Original articles: cardiovascular

Repeated procedure after radical surgery for tetralogy of Fallot

Takaaki Sugita, MDa, Yuichi Ueda, MDb, Masahiko Matsumoto, MDa, Hitoshi Ogino, MDa, Yutaka Sakakibara, MDa, Katsuhiko Matsuyama, MDa

a Department of Cardiovascular Surgery, Tenri Hospital, Nara, Japan
b Department of Thoracic Surgery, Nagoya University, Aichi, Japan

Address reprint requests to Dr Sugita, Department of Cardiovascular Surgery, Tenri Hospital, 200 Mishima, Tenri, Nara, 632-8552 Japan
e-mail: taandsa{at}maple.ocn.ne.jp

Background. Although the immediate results of radical operation for tetralogy of Fallot are excellent, long-term follow-up has shown that the number of repeated procedures has increased in many institutions. We describe patients who underwent a second or third procedure after radical operation for tetralogy of Fallot.

Methods. Between April 1981 and August 1996, we operated on 44 patients for the second time and on 4 for the third time after radical operation for tetralogy of Fallot. Indications for a second and third procedure included right ventricular outflow tract obstruction in 38 patients, infective endocarditis in 4, and isolated residual ventricular septal defect in 3.

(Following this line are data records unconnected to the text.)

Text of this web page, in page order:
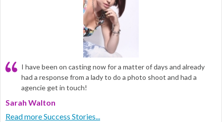
I have been on casting now for a matter of days and already
had a response from a lady to do a photo shoot and had a
agencie get in touch!
Sarah Walton
Read more Success Stories...
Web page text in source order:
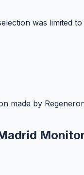
was limited
made by
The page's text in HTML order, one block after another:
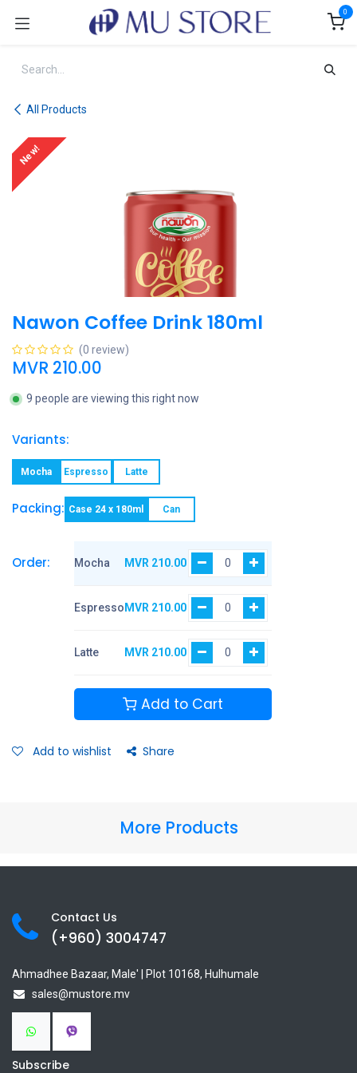
0
All Products
New!
Nawon Coffee Drink 180ml
(0 review)
MVR 210.00
9 people are viewing this right now
Variants:
Mocha Espresso Latte
Packing: Case 24 x 180ml Can
Order: Mocha MVR 210.00
Espresso MVR 210.00
Latte MVR 210.00
Add to Cart
Add to wishlist Share
More Products
Contact Us
(+960) 3004747
Ahmadhee Bazaar, Male' | Plot 10168, Hulhumale
sales@mustore.mv
Subscribe
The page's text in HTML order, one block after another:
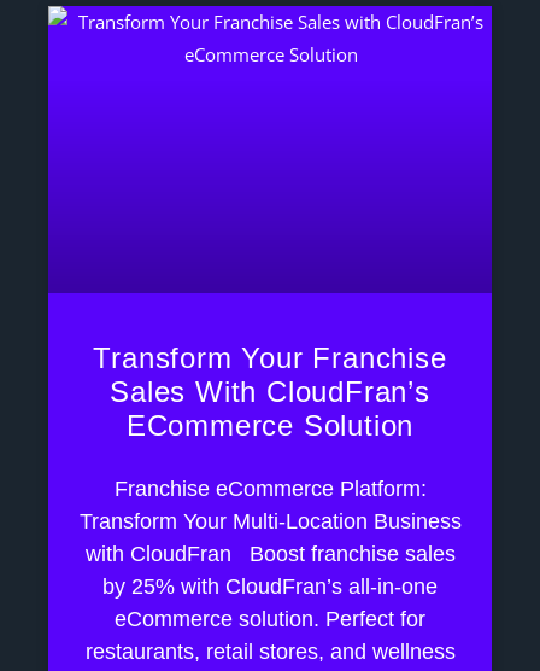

Results. One patient died after concomitant replacement of the pulmonary and tricuspid valves. Three patients who underwent sternotomy more than twice (before the second or third operation) underwent accidental cardiovascular trauma during this procedure (30%). Moreover, when patients underwent more than two sternotomy procedures before the repeated operation for tetralogy of Fallot, the total bypass time, interval between cessation of the cardiopulmonary pump to completion of the operation, amount of blood transfusion, and length of intensive care unit stay were significantly higher compared with those who underwent less than two sternotomy procedures (p < 0.05). Right ventricular outflow tract obstruction was the main indication for a second operation. After the second operation for right ventricular outflow tract obstruction in 35 patients, the preoperative right ventricle to left ventricle pressure ratio decreased significantly (from 0.75 ± 0.13 to 0.51 ± 0.12; p < 0.0001). However, the right ventricle to left ventricle pressure ratio did not significantly decrease in patients who underwent a third procedure to treat right ventricular outflow tract obstruction.

Conclusions. The surgical results of a second procedure after radical operation for tetralogy of Fallot were acceptable. However, the risk of accidental cardiovascular trauma during dissection was high among patients who underwent sternotomy more than twice before repeat operation.